| EXERCISE REQUIREMENTS |
With the pictures removed, please write out every line below exactly as given.

| RECORDS TO PROCESS |
<<<<

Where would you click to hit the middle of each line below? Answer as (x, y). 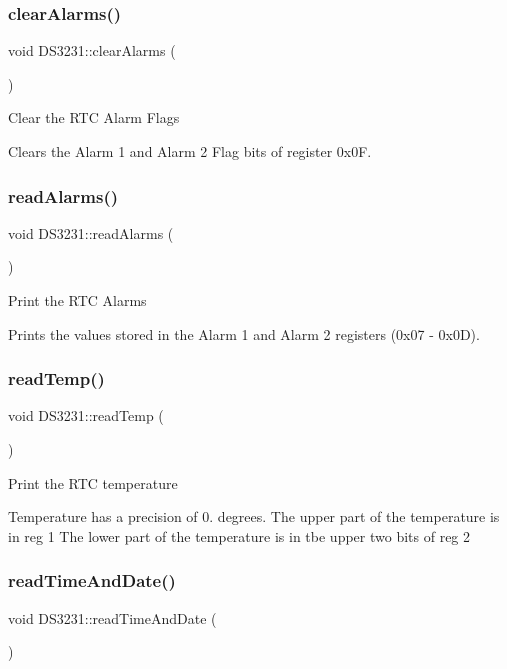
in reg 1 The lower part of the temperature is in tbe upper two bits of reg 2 (239, 535)
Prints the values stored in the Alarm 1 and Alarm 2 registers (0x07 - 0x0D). (244, 333)
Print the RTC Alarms (77, 300)
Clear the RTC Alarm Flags (94, 117)
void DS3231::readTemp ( (86, 415)
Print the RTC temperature (93, 482)
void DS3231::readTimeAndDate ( (112, 617)
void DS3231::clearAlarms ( (92, 50)

>>>>

| ANSWER FOR THIS EXERCISE |
Where would you click to hit the middle of each line below? Answer as (x, y). 
in reg 1 The lower part of the temperature is in tbe upper two bits of reg 2 (239, 535)
Prints the values stored in the Alarm 1 and Alarm 2 registers (0x07 - 0x0D). (244, 333)
Print the RTC Alarms (77, 300)
Clear the RTC Alarm Flags (94, 117)
void DS3231::readTemp ( (86, 415)
Print the RTC temperature (93, 482)
void DS3231::readTimeAndDate ( (112, 617)
void DS3231::clearAlarms ( (92, 50)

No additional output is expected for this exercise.